Пришла весна. На ближайшей горке, называемой Варваринкой, обильно зацвели примулы и фиалки, вскоре Марта и Мурка стали ждать появления потомства. Увы, время было жестокое: бомбили Туапсе, чтобы не могли выйти корабли на помощь Севастополю. Хозяин-агроном увез семью в горный аул. Попробовали и семьи заводчан укрыться в горах (убежищ в городе не было). Помню ночь на склоне горы, высокий лес (кажется, то были съедобные каштаны и буки), ковер из анемонов, звезды над головой, сполохи в стороне города и жуткий вой шакалов (их местные жители называли «чикалки»). Нет, уж лучше дома - вернулись.
В начале лета появились «дети». Мартельке оставили одного щеночка и Мурке – одного, серенького, пушистого. Как же они ухаживали за ними, берегли, никого не подпускали. Даже нам Марта не разрешала гладить свое чадо. А бомбежки все чаще, все лютее. Пришел служащий ПВО и сказал, что нужно вырыть нам Щель, Г-образный окоп с земляным настилом. Пошли мы с мамой в сад (папа почти не появлялся дома), выбрали пустое от деревьев местечко недалеко от ручья и выкопали траншейку глубиною меньше нашего роста, длиной метра два (плюс коротенький вход-поворотик), нашли какие-то балочки, фанерки, положили на конец (в «отнорочек»), засыпали землей и стали там пережидать бомбежки. Уж сколько раз слышали противный свист летящих бомб, не счесть…
К началу августа немец подошел к Туапсе совсем близко. Над городом ночами висели «люстры», хоть читай, отбоев почти не было. На Варваринке стояли зенитки. Стремясь их уничтожить, немцы разбомбили больницу со всеми ее обитателями. Порт в один из дней был превращен в месиво человеческих тел. Кто-то отдал приказ свозить погибших к нашей больнице, их привозили на грузовиках и раскладывали во дворе. Мама ходила смотреть нет ли среди них нашего папы. А «фрагменты» сваливали в кучу напротив нашего дома. И это жарким летом… Вот в таком окружении встретили мы утро 8 августа. Папа ночевал дома и вечером снова обещал придти. Проводив его, обратили внимание, что по двору, жалобно скуля и пища, снуют беспомощные «дети», а ни Марты, ни Мурки не видать. Звали их, гремели ложкой о кастрюлю (обычно этот сигнал действовал безотказно) – напрасно. Часов в 11 – очередная тревога, мы залезли в свою нору, сидим. Вдруг что-то давящее волнами навалилось на нас, потом грохот оглушающий, земля содрогнулась, посыпалась в открытую часть окопчика… Мама кричит: «Не бойся, у меня лопата в руках, откопаемся!»

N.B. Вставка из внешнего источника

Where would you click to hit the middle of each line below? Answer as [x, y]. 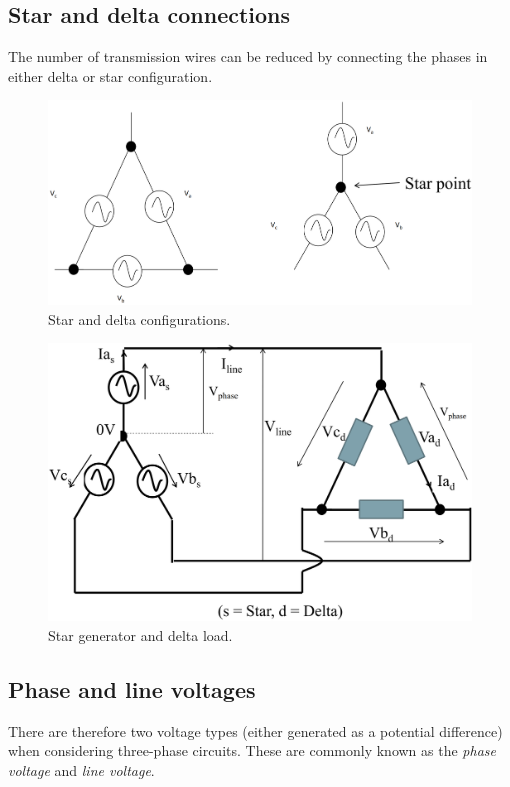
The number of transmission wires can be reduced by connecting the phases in [248, 56]
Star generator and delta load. [140, 634]
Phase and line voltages [132, 688]
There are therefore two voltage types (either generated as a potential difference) [255, 730]
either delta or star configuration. [110, 75]
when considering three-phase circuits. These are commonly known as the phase [252, 750]
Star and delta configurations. [139, 318]
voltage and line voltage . [81, 769]
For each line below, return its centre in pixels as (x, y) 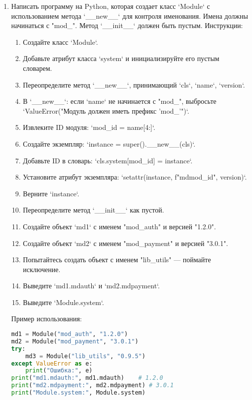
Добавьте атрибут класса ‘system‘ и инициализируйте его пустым (121, 58)
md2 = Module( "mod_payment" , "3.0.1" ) (75, 341)
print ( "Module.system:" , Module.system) (78, 393)
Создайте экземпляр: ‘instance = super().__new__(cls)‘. (109, 143)
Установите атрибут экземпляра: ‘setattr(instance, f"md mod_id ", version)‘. (135, 177)
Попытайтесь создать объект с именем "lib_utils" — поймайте (117, 260)
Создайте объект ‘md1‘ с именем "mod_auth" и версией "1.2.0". (119, 226)
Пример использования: (46, 319)
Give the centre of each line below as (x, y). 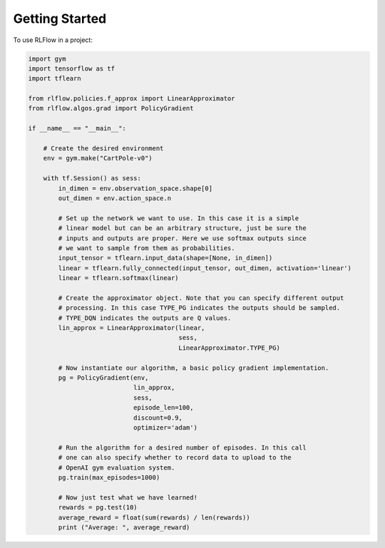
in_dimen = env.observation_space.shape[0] (135, 188)
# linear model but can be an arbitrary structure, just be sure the (182, 228)
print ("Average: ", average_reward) (124, 527)
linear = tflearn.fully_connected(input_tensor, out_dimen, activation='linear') (205, 268)
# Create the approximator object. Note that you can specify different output (201, 298)
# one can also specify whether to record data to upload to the (175, 457)
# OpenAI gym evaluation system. (117, 467)
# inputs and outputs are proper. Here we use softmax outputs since (182, 238)
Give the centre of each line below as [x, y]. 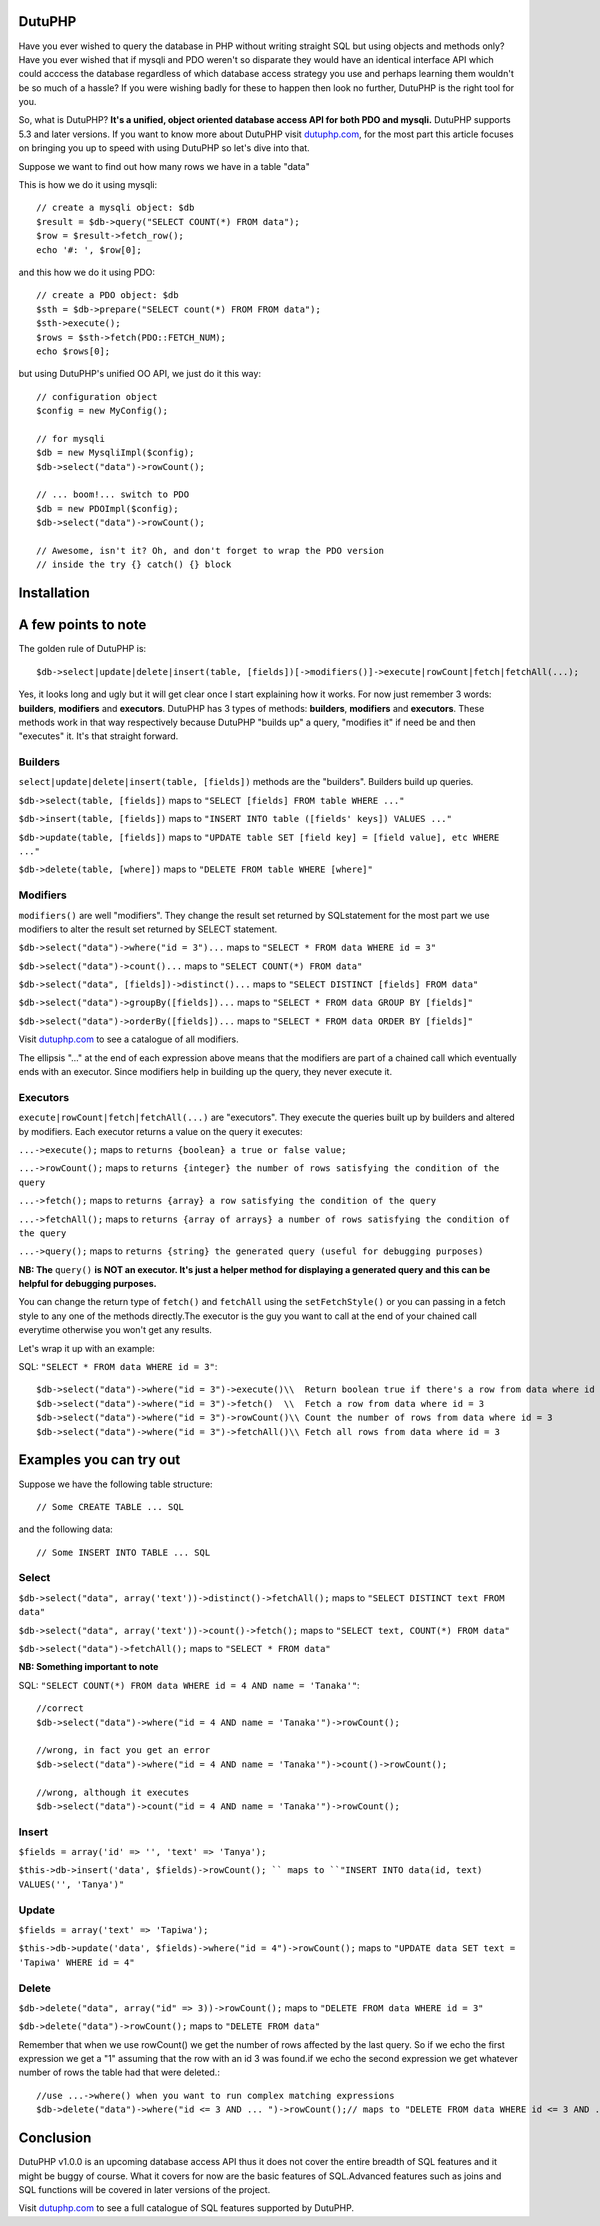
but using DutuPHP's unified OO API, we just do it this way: [140, 374]
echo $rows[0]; [73, 351]
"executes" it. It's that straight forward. [98, 736]
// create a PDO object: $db [107, 295]
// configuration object [97, 396]
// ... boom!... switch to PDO [113, 494]
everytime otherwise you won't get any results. [115, 1330]
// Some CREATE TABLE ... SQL [110, 1506]
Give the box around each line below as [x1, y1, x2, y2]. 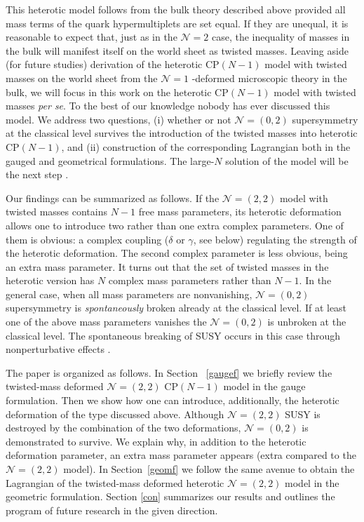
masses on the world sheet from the [6, 70, 158, 85]
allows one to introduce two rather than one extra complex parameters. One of [6, 217, 344, 232]
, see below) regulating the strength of [193, 232, 357, 246]
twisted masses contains [6, 204, 108, 219]
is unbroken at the [267, 314, 346, 329]
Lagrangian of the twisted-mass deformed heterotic [6, 475, 224, 490]
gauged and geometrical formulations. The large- [6, 153, 215, 168]
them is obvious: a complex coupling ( [6, 232, 169, 246]
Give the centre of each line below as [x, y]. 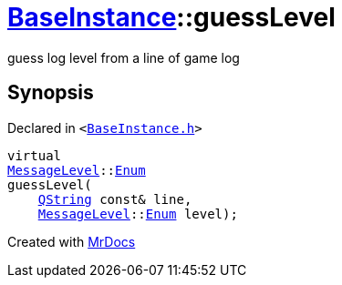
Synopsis [51, 93]
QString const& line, [115, 199]
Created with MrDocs [72, 241]
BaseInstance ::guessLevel [171, 17]
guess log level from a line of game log [124, 57]
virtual [35, 155]
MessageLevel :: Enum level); [138, 214]
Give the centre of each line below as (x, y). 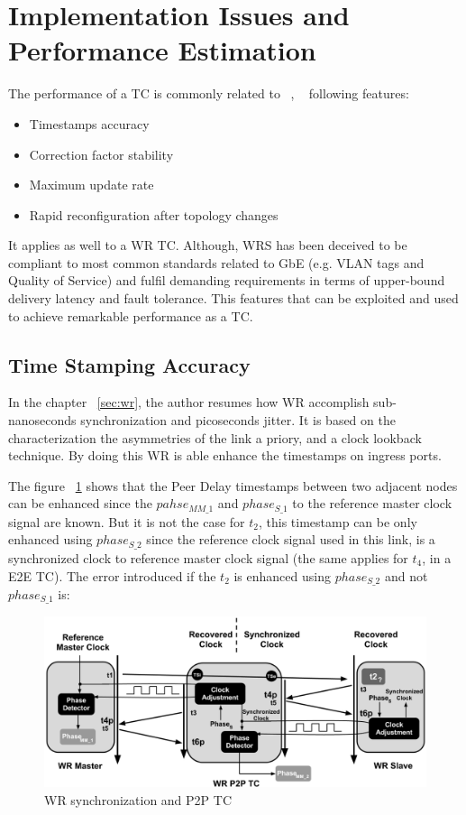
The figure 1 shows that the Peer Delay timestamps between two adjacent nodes (233, 485)
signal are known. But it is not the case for (127, 521)
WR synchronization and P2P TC (138, 799)
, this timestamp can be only (338, 521)
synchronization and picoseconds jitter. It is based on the (238, 420)
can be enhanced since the (80, 503)
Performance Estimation (162, 50)
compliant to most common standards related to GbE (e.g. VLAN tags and (216, 262)
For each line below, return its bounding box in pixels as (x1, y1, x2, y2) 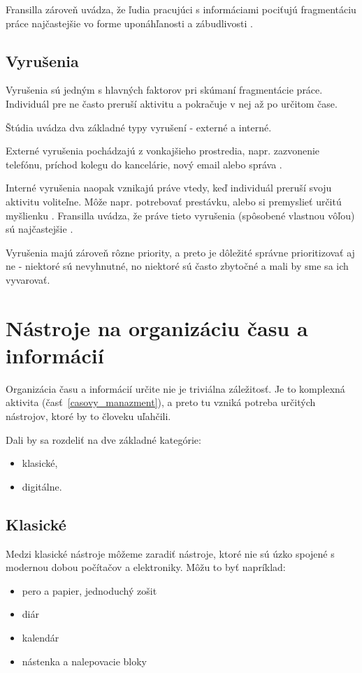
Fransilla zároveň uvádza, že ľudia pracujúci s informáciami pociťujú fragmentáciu (6, 2, 356, 16)
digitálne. (22, 479, 62, 493)
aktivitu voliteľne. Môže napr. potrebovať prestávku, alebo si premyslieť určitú (6, 194, 342, 208)
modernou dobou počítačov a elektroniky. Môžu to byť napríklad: (6, 560, 286, 574)
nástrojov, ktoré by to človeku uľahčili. (6, 409, 171, 424)
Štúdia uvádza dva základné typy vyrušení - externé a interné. (6, 120, 272, 134)
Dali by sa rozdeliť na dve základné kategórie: (6, 432, 201, 447)
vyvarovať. (6, 272, 50, 287)
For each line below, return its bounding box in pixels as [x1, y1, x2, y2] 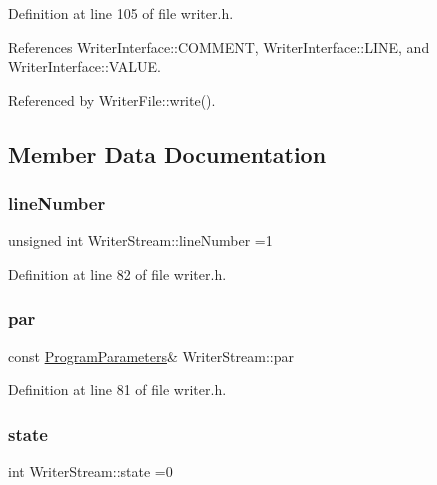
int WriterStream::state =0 [8, 461, 173, 482]
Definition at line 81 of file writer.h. [8, 379, 227, 400]
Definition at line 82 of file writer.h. [8, 263, 227, 284]
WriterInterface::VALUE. [8, 56, 161, 77]
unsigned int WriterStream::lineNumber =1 [8, 230, 273, 251]
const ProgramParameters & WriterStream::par [8, 345, 294, 366]
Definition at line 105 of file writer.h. [8, 3, 234, 23]
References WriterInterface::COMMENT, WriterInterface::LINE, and [8, 36, 430, 57]
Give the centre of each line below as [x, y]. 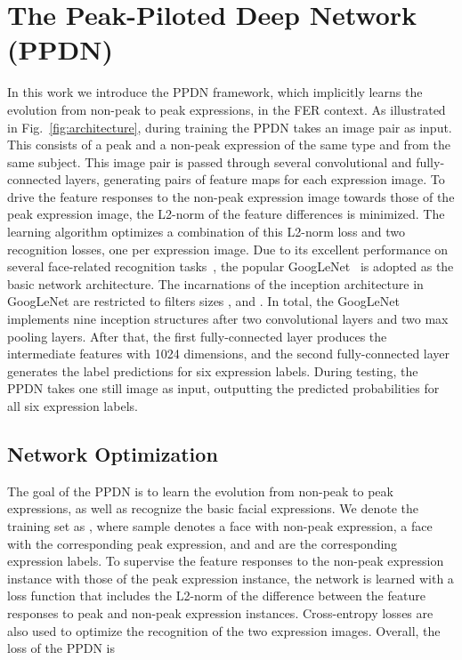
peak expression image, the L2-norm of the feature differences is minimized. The [226, 214]
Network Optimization [113, 453]
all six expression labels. [73, 406]
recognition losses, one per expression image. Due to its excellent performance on [228, 249]
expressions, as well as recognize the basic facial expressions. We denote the [213, 508]
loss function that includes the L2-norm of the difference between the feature [216, 596]
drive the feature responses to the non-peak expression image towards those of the [231, 196]
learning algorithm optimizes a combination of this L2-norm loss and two [207, 232]
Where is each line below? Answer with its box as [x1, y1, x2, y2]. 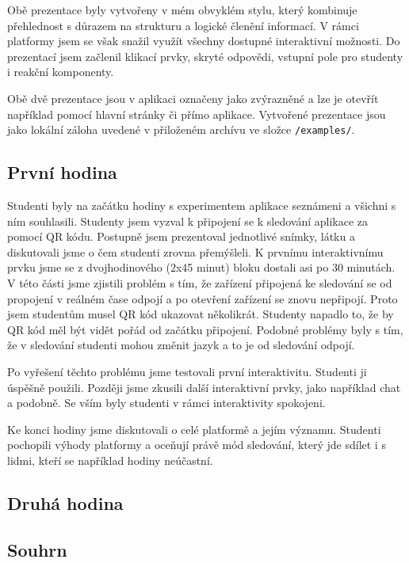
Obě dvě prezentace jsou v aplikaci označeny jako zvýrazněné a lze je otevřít [7, 89, 379, 106]
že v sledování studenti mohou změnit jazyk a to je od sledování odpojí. [7, 337, 355, 353]
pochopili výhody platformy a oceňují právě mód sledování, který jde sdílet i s [7, 436, 386, 453]
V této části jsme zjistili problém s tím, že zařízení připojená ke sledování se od [7, 274, 392, 291]
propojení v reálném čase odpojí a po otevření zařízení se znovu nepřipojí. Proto [7, 290, 398, 306]
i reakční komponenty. [7, 63, 114, 80]
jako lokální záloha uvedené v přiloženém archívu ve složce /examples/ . [7, 121, 355, 138]
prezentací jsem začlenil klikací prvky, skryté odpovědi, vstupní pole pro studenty [7, 48, 403, 64]
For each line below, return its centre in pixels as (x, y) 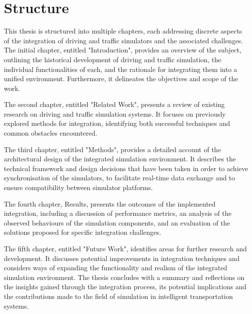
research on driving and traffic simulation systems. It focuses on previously (115, 113)
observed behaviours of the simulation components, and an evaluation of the (117, 222)
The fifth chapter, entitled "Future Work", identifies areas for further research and (126, 248)
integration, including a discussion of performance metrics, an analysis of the (118, 213)
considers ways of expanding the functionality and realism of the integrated (116, 268)
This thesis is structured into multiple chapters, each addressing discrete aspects (123, 31)
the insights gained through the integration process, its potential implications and (125, 287)
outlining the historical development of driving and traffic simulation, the (113, 59)
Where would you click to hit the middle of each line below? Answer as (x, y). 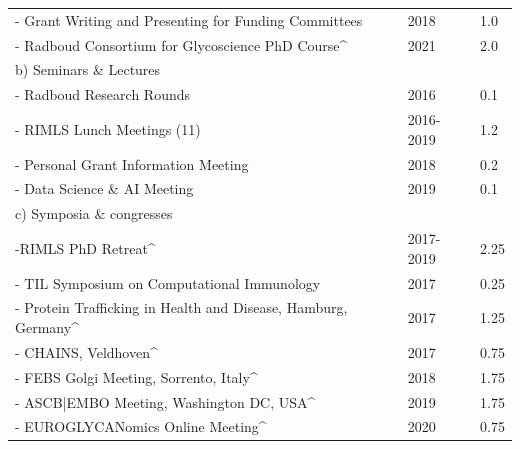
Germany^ (47, 326)
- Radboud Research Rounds (102, 94)
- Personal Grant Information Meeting (132, 163)
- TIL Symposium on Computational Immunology (168, 282)
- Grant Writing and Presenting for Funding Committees (189, 19)
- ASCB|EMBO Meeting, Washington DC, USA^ (165, 401)
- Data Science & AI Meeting (104, 188)
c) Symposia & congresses (94, 213)
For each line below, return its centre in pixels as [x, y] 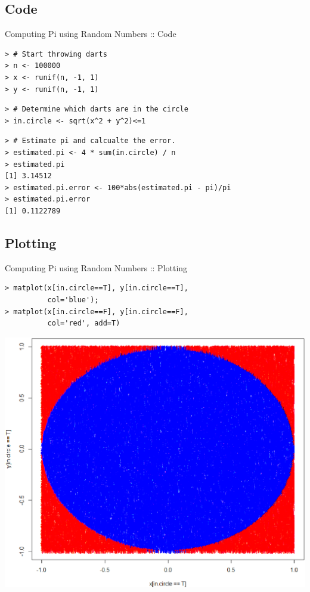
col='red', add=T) [84, 323]
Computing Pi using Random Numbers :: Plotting [96, 267]
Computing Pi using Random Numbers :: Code [91, 34]
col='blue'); [73, 300]
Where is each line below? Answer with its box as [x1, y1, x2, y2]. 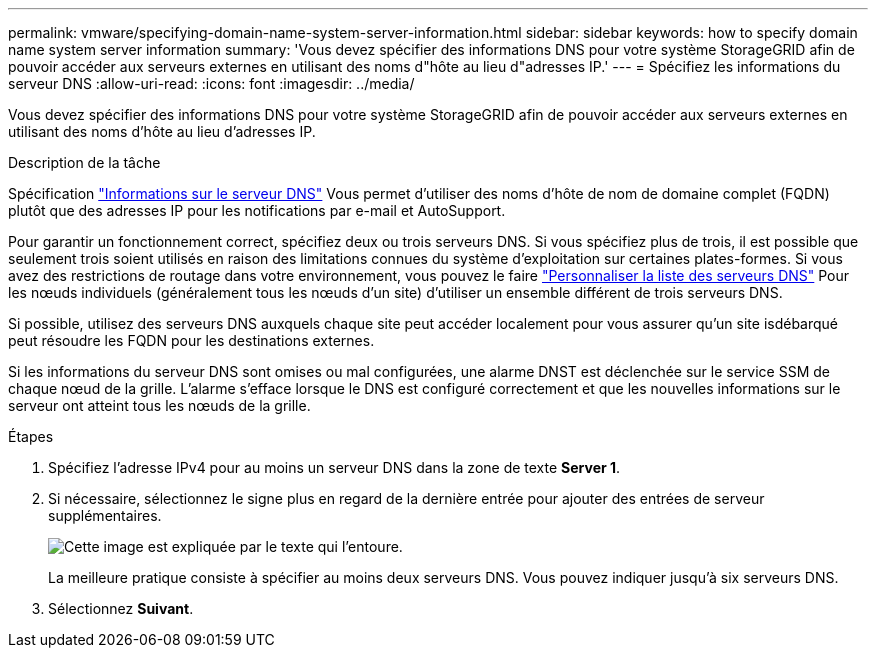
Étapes [8, 428, 54, 445]
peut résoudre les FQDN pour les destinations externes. [8, 332, 375, 349]
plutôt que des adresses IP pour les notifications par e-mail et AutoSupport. [8, 202, 506, 219]
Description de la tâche [8, 154, 161, 171]
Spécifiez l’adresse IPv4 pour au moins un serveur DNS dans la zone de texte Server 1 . [48, 459, 621, 476]
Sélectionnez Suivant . [48, 600, 194, 617]
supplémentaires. [48, 507, 162, 524]
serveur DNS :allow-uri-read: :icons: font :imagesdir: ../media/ [8, 75, 415, 92]
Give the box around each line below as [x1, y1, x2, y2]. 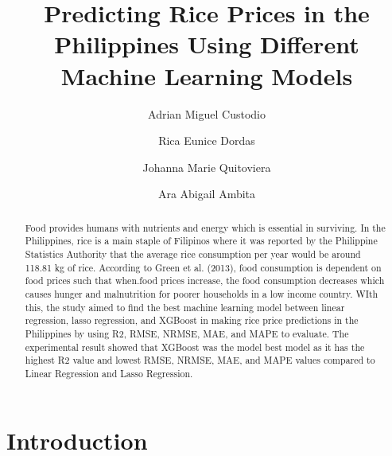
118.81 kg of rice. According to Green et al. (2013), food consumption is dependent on [25, 260, 382, 274]
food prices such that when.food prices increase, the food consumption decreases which [25, 274, 385, 287]
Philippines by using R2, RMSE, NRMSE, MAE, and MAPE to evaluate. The [25, 326, 349, 340]
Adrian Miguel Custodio [148, 105, 266, 122]
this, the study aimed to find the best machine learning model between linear [25, 300, 345, 314]
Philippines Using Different [54, 28, 359, 60]
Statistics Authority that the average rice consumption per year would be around [25, 247, 361, 260]
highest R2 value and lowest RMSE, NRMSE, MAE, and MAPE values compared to [25, 353, 375, 367]
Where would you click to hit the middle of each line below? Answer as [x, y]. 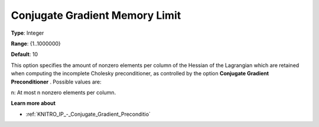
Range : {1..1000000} [36, 44]
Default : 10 [25, 54]
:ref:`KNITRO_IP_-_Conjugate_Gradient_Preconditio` [88, 114]
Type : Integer [27, 33]
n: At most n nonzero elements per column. [64, 92]
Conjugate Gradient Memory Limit [96, 15]
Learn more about [33, 103]
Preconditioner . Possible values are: [56, 82]
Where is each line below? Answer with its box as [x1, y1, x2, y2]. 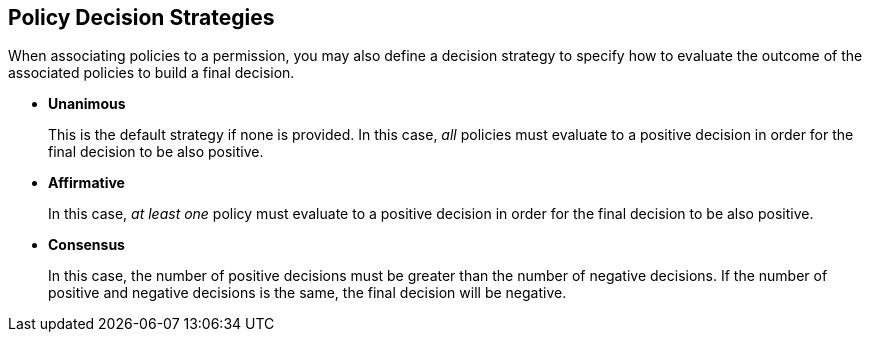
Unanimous [48, 95, 126, 113]
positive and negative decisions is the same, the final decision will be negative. [48, 284, 567, 302]
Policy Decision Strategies [8, 5, 275, 30]
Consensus [48, 236, 125, 254]
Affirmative [48, 174, 125, 192]
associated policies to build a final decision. [8, 64, 295, 82]

Но я не теряю голову, ибо за весну прибрела опыт хождения в школу по проулкам, когда вокруг осколки сыплются (мама про то не знала, а то не пускала бы меня). Всё стихло. Обнаружили, что мы не засыпаны. Вылезли… и не узнали сад. Оказывается, всю обойму бомб всадил летчик в наш участок, а ближайшая воронка – вот она, прямо в ручье, рядом с нами (потом нам сказали, что бомба, тебе предназначенная, на тебя летящая, не свистит)... Бежит служащий ПВО, кричит: «Где вы ранены, есть убитые?». Очень удивился, увидав нас целехонькими. Осмотрелись. С деревьев содрало лист, стряхнуло плоды, домик рухнул. Пошли к нему. Там щеночек лежит мертвый, котенок пищит живой. А родительниц нет как нет. Откуда узнали они о близкой беде, о том, что надо спасать себя ради будущих детей? Загадка. День провели в небезуспешных попытках извлечь кое-какие вещи из-под обломков, потом перебрались во двор дома №5, куда я отнесла и котенка. Как стемнело, мама пошла встречать папу, представив, что он подумает, увидав при жутком свете немецких «люстр», эти воронки, эти развалины. На следующий день перебрались мы в порт, а еще через два дня покинули город.
2 ноября 2000
удьба прочно привязала нашу семью к дому на Корабельной стороне, откуда был родом Бурька – «герой» первого рассказа. Если до войны мы были там частыми и желанными гостями, то, возвратившись из эвакуации осенью 1945 года, мы поселились здесь. Потом, после неожиданной смерти папы в канун 1951-го, судьба сделала нас, меня и маму, на многие годы ленинградцами (я уехала в этот уникальный город еще осенью 1949-го, став студенткой Политехнического института). Однако в 60-х, когда мама вышла на пенсию, она оказалась востребованной обитателями этого дома, одинокими, больными. Похоронив в 1974 году последнего из них – Аркадия Викторовича Куприянова, она унаследовала этот дом и стала жить в нем, лишь иногда приезжая в Ленинград-Петербург.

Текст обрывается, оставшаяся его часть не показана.